GenomeDx™ Prenatal (Proband)
Use
GenomeDx™ Prenatal (Proband) is intended for comprehensive genomic analysis of fetal anomalies when chromosomal microarray (CMA) and karyotype are non‑diagnostic, enabling detection of SNVs, CNVs, indels, intronic/regulatory variants, uniparental disomy (UPD), repeat expansions (STR), aneuploidy, polyploidy, triploidy, and maternal cell contamination (MCC) detection to help clarify genetic etiology in a prenatal context.
Special Instructions
Available for the proband only (single individual). Reflex to exome is available when CMA or targeted panels are non‑diagnostic, using the same sample without additional ordering steps or sample requirements.
Limitations
Not available in New York State (specifically for GenomeDx™ Prenatal).
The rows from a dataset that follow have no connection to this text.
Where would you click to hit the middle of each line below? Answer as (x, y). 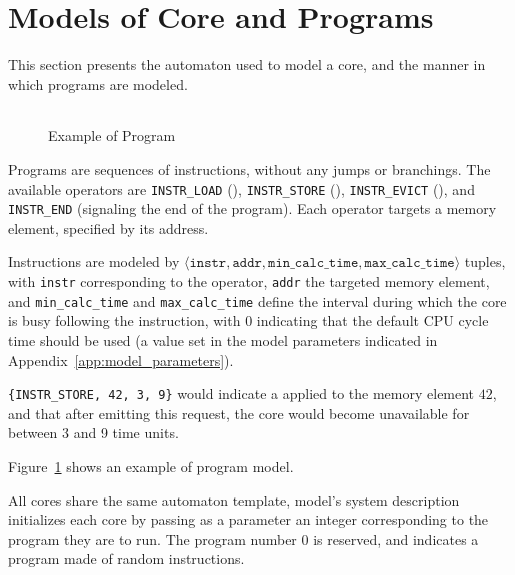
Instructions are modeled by (94, 261)
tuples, (485, 261)
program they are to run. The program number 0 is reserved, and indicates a (243, 538)
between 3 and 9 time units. (93, 432)
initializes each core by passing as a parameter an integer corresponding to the (248, 519)
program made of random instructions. (126, 558)
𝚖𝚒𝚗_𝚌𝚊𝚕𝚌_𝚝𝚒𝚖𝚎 (313, 263)
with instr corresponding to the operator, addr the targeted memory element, (249, 281)

Turnaround time estimates are based on processing timelines and may be extended in circumstances outside the laboratory’s control.
Methodology
NGS
Biomarkers
Result Turnaround Time
14 days
Related Documents
For more information, please review the documents below
Specimen
Other
Volume
Not provided
Minimum Volume
Not provided
Collection Instructions
Accepts amniotic fluid, cultured amniocytes, cultured chorionic villi (CVS), products of conception (POC), and extracted DNA. A maternal blood or buccal sample is required to conduct maternal cell contamination (MCC) studies.